Question

How do you do the Picard Iterative process?

Answer 1

For example dy/dx=2y y(0)=5

Answer 2

\[y_0=5\]
\[y_1=5+\int\limits_{0}^{t}2\cdot5ds=10t+5\]
\[y_2=5+\int\limits_{0}^{t}2\cdot(10s+5)\,\,ds=10t^2+10t+5\]
\[y_3=5+\int\limits_{0}^{t}2\cdot(10s^2+10s+5)\,\,ds=\frac{20t^3}{3}+10t^2+10t+5\]
\[y_4=5+\int\limits_{0}^{t}2\cdot\left(\frac{20s^3}{3}+10s^2+10s+5\right)\,\,ds=\frac{10t^4}{3}+\frac{20t^3}{3}+10t^2+10t+5\]

\[\cdots\]

Answer 3

replace t with x if you want

the above is an iterative solution to

\[\frac{dy}{dt}=2y\hspace{.2cm};\hspace{.2cm}y(0)=5\]

Answer 4

Is there a form the answer is supposed to be in? Basically, the problem I have is to show that the problem converges to a unique solution...

Answer 5

If you do enough of the iterations you should be able to see the pattern. Then you can check to see if the sum converges.

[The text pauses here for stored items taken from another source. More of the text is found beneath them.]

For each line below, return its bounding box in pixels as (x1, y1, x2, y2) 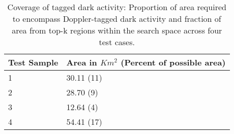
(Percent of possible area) (121, 56, 226, 68)
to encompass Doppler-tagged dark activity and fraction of (12, 13, 221, 24)
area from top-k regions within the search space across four (12, 24, 222, 36)
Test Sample (8, 56, 58, 68)
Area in (66, 56, 97, 68)
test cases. (99, 36, 135, 48)
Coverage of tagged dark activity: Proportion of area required (7, 1, 226, 13)
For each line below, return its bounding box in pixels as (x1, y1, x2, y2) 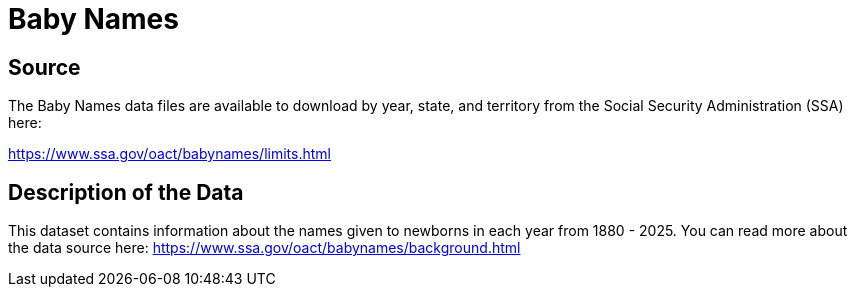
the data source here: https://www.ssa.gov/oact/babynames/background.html (8, 239, 521, 257)
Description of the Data (8, 179, 244, 205)
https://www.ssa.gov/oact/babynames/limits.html (8, 145, 331, 163)
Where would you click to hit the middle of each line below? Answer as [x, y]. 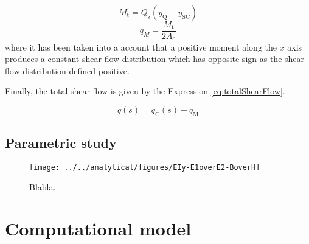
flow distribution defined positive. [67, 70]
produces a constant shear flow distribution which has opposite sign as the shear [155, 59]
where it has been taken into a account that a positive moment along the [141, 47]
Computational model [98, 228]
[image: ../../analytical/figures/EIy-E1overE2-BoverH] [145, 167]
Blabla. [43, 186]
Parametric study [61, 143]
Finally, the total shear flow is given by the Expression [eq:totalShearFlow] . [145, 91]
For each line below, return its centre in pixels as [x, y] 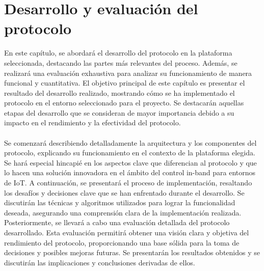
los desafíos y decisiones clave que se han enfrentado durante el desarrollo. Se [124, 192]
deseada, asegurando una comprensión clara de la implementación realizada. [123, 212]
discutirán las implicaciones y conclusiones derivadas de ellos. [100, 262]
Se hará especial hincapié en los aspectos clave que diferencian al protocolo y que [130, 162]
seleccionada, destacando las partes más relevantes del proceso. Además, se [121, 62]
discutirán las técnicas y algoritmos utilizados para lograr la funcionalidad [120, 202]
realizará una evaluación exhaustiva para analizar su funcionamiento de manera [128, 73]
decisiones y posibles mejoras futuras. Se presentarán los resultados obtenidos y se [132, 252]
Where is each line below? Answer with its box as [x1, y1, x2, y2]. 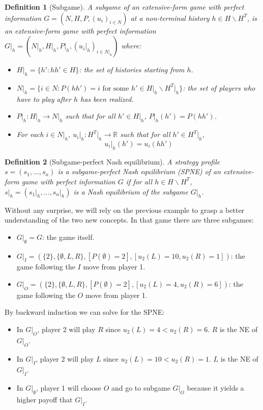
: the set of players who [183, 82, 255, 93]
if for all [126, 176, 153, 186]
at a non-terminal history [130, 12, 210, 23]
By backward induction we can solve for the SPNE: [5, 307, 165, 317]
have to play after [16, 93, 71, 104]
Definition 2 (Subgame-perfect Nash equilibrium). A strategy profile [5, 156, 220, 167]
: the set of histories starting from [79, 64, 185, 75]
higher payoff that [16, 394, 73, 404]
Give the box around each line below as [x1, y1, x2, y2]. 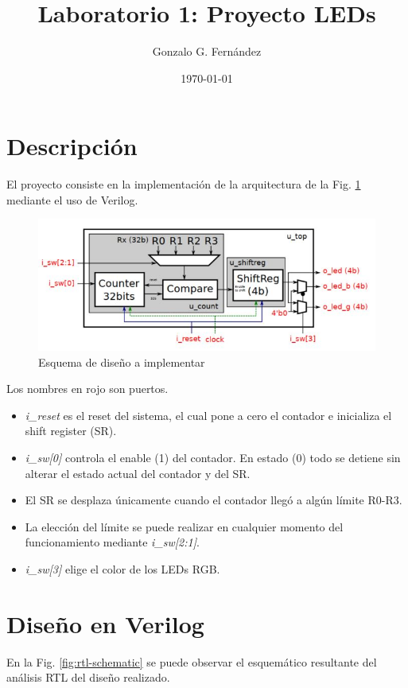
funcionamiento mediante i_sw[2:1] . [25, 534, 200, 550]
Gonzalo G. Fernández [152, 43, 262, 60]
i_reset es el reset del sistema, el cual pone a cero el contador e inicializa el [25, 406, 392, 423]
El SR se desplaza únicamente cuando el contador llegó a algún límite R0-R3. [25, 492, 402, 508]
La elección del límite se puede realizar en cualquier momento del [25, 518, 344, 534]
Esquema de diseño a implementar [38, 353, 205, 370]
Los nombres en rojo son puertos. [6, 380, 169, 397]
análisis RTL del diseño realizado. [6, 669, 170, 686]
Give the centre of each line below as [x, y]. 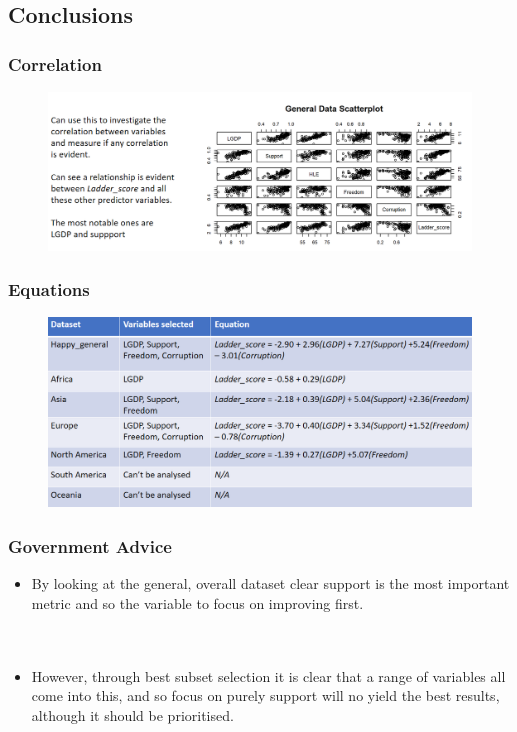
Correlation [55, 63]
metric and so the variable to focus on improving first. [197, 602]
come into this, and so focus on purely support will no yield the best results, [265, 695]
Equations [49, 289]
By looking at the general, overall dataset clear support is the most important [270, 583]
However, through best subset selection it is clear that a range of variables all [268, 675]
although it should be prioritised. [132, 714]
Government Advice [90, 545]
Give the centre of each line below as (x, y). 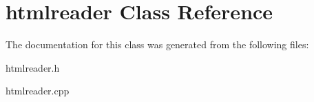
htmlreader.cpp (38, 91)
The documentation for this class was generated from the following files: (157, 44)
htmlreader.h (33, 67)
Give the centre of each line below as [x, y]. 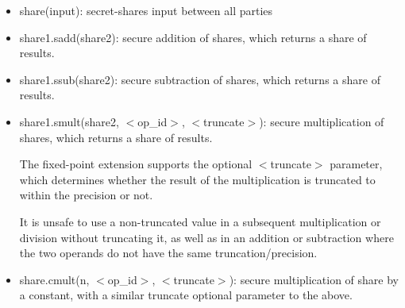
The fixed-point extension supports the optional [136, 164]
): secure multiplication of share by [314, 279]
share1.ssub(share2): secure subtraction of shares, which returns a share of [200, 79]
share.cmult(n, [54, 279]
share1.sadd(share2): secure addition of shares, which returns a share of [193, 37]
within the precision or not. [86, 195]
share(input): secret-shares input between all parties [146, 10]
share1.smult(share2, [69, 121]
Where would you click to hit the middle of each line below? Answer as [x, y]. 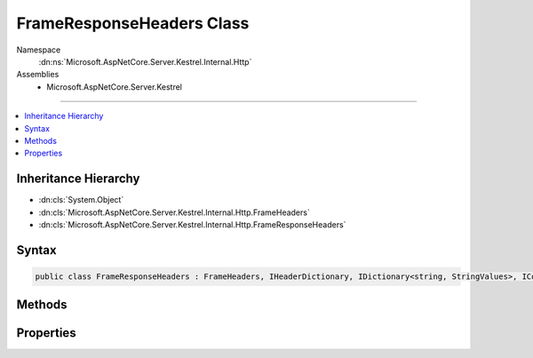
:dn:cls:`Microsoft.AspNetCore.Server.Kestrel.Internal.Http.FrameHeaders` [174, 212]
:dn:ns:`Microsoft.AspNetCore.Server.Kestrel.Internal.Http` [145, 61]
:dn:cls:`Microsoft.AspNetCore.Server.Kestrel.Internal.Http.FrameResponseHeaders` [192, 224]
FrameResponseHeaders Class [133, 23]
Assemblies [38, 75]
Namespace [39, 50]
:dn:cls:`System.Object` [81, 200]
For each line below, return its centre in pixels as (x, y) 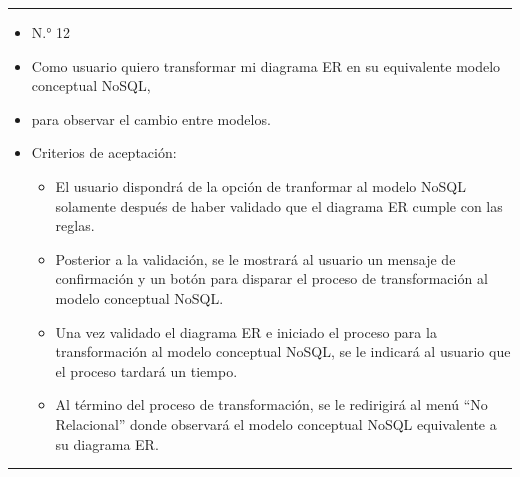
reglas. (75, 225)
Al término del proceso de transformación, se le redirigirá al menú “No (271, 404)
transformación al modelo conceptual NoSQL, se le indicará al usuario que (283, 351)
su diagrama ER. (107, 443)
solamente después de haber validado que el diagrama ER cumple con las (279, 205)
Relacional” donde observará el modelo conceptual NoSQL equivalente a (276, 423)
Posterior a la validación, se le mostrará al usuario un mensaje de (255, 258)
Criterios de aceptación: (104, 152)
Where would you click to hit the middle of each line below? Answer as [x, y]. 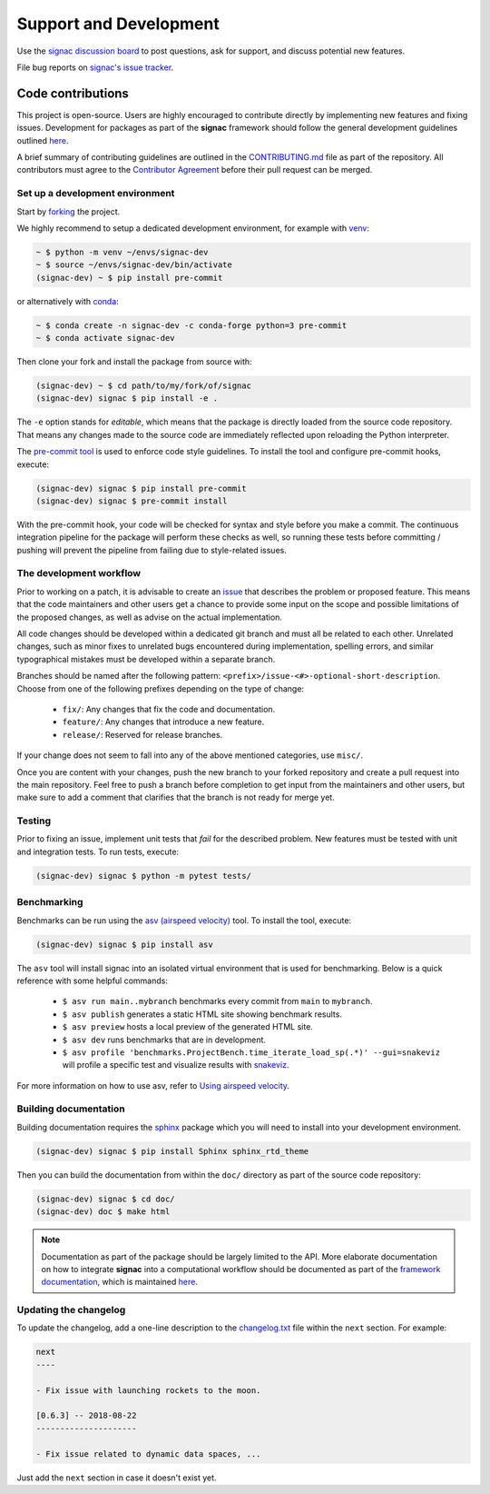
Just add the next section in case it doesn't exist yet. [117, 1478]
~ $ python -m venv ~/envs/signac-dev [122, 252]
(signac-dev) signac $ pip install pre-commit [141, 488]
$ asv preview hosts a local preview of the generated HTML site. [187, 1027]
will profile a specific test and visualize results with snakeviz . [176, 1065]
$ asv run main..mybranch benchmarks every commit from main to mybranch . [217, 1001]
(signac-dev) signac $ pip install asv [124, 944]
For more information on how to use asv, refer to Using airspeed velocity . [153, 1085]
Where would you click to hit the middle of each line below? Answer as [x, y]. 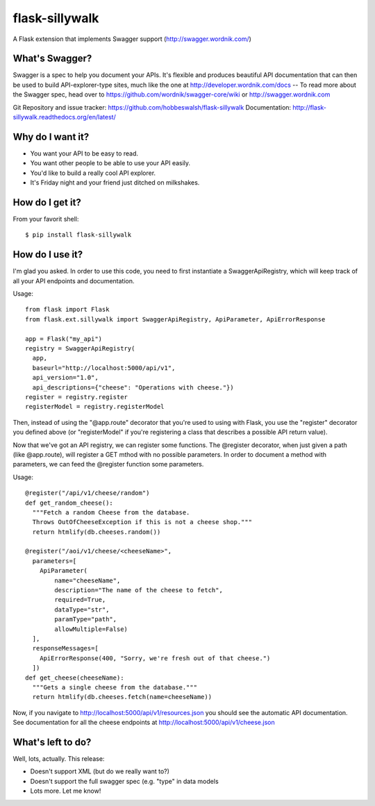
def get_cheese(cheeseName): [75, 678]
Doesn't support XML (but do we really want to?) [100, 771]
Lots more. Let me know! [66, 791]
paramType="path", [86, 619]
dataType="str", [82, 610]
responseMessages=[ [65, 648]
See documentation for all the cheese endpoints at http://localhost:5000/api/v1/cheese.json [144, 723]
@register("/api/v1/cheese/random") [87, 493]
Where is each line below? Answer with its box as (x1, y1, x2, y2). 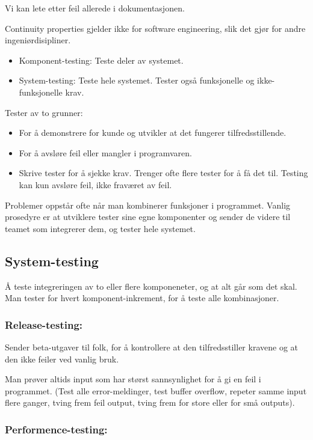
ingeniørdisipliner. (5, 34, 71, 46)
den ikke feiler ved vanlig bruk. (5, 352, 119, 365)
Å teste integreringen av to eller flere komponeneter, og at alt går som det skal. (5, 280, 297, 292)
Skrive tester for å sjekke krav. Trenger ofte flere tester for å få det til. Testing (19, 167, 308, 179)
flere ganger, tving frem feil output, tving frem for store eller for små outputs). (5, 396, 295, 409)
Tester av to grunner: (5, 106, 83, 118)
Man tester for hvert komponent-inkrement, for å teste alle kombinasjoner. (5, 292, 279, 304)
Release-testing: (5, 317, 83, 332)
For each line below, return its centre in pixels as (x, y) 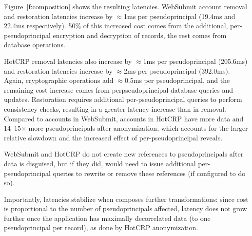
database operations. (35, 45)
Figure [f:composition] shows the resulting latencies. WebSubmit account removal (126, 6)
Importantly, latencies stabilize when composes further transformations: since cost (126, 199)
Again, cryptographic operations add (59, 80)
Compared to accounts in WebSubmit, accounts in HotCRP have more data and (124, 118)
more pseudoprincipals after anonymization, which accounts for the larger (138, 128)
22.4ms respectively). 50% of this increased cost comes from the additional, (116, 26)
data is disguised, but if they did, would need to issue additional (100, 163)
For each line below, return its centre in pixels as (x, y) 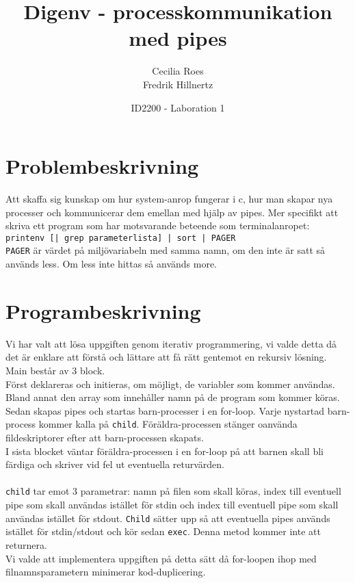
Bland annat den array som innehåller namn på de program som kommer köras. (173, 397)
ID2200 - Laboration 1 (178, 107)
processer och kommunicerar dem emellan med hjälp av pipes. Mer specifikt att (172, 212)
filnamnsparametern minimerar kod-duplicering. (106, 572)
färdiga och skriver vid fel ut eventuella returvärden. (115, 464)
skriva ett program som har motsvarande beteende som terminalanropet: (158, 225)
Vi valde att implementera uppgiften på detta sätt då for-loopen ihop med (161, 558)
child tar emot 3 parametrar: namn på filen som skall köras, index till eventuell (173, 491)
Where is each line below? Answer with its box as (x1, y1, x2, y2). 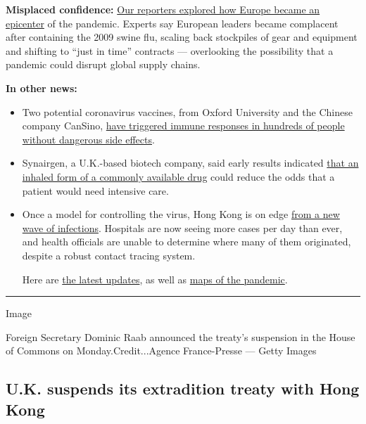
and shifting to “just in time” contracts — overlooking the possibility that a (6, 43, 334, 58)
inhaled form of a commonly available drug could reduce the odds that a (22, 169, 335, 184)
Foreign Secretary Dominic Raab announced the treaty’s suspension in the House (6, 329, 355, 344)
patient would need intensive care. (22, 183, 169, 198)
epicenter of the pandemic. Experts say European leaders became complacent (6, 15, 339, 30)
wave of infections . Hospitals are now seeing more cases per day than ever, (22, 220, 343, 235)
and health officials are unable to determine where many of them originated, (22, 234, 351, 249)
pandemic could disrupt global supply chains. (6, 57, 201, 72)
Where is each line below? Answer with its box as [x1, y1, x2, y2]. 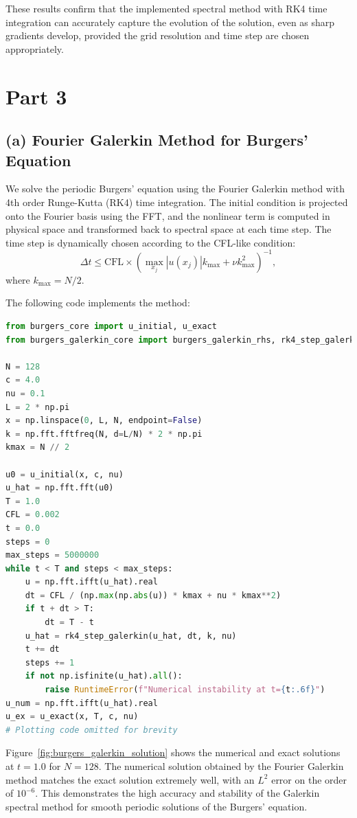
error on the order [271, 772, 347, 786]
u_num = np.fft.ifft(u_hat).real [5, 698, 158, 708]
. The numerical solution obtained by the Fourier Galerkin [98, 759, 344, 773]
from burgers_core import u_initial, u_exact [5, 321, 217, 331]
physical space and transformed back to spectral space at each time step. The [5, 222, 332, 236]
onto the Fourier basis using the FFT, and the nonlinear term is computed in [5, 208, 330, 223]
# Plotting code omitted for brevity [5, 725, 178, 735]
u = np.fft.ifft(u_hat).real [25, 577, 158, 587]
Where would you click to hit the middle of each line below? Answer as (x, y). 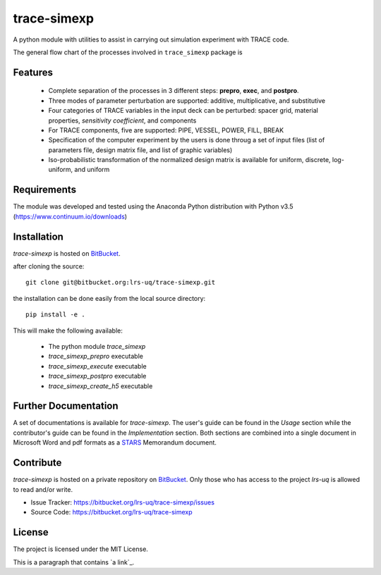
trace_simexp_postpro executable (97, 376)
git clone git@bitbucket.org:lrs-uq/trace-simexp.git (120, 283)
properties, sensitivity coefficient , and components (122, 120)
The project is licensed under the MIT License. (80, 549)
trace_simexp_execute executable (98, 366)
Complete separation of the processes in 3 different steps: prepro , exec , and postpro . (174, 91)
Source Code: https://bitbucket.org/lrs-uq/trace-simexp (112, 512)
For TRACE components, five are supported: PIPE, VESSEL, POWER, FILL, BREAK (166, 130)
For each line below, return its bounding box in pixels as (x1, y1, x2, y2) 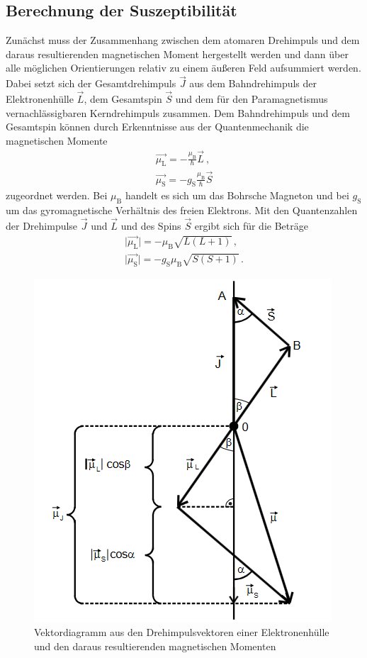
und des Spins (120, 218, 181, 233)
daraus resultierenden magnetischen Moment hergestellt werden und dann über (6, 46, 349, 61)
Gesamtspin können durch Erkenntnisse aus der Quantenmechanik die (6, 119, 309, 134)
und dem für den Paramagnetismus (175, 91, 328, 106)
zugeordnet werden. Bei (6, 188, 108, 203)
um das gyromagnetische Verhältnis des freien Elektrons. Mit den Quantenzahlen (6, 203, 358, 218)
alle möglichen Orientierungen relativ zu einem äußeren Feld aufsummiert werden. (6, 60, 361, 75)
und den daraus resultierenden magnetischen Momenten (34, 638, 276, 653)
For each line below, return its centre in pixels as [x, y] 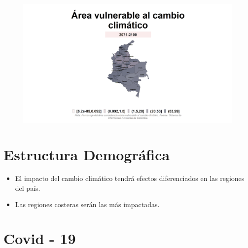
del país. [28, 188]
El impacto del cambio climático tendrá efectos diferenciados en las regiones [130, 178]
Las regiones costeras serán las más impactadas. [87, 204]
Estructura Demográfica [87, 154]
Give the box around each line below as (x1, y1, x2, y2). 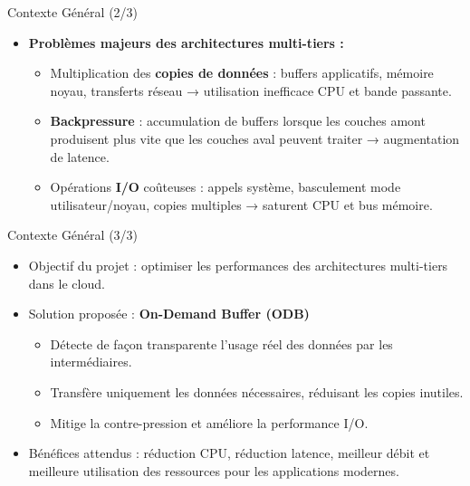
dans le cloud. (28, 273, 105, 292)
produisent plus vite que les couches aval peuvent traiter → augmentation (50, 129, 460, 148)
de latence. (50, 147, 110, 166)
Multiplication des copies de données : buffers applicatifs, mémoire (50, 63, 434, 82)
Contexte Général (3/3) (7, 225, 139, 244)
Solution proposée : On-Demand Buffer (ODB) (28, 304, 310, 323)
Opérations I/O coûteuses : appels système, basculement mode (50, 177, 401, 196)
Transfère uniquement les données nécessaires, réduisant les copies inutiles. (50, 382, 464, 401)

This one converges to \[y=5e^{2x}\]

Answer 6

What's the pattern for the constant? It's 5,10,20,20,40. The 20 repeating throws it off, doesn't it?

Answer 7

\[5\frac{2^0}{0!}+5\cdot\frac{2^1}{1!}+5\cdot\frac{2^2}{2!}+5\cdot\frac{2^3}{3!}+\cdots=5+10+10+\frac{20}{3}+\cdots\]

Answer 8

Ah, I see. Yeah, I suck at those. Thanks for your help!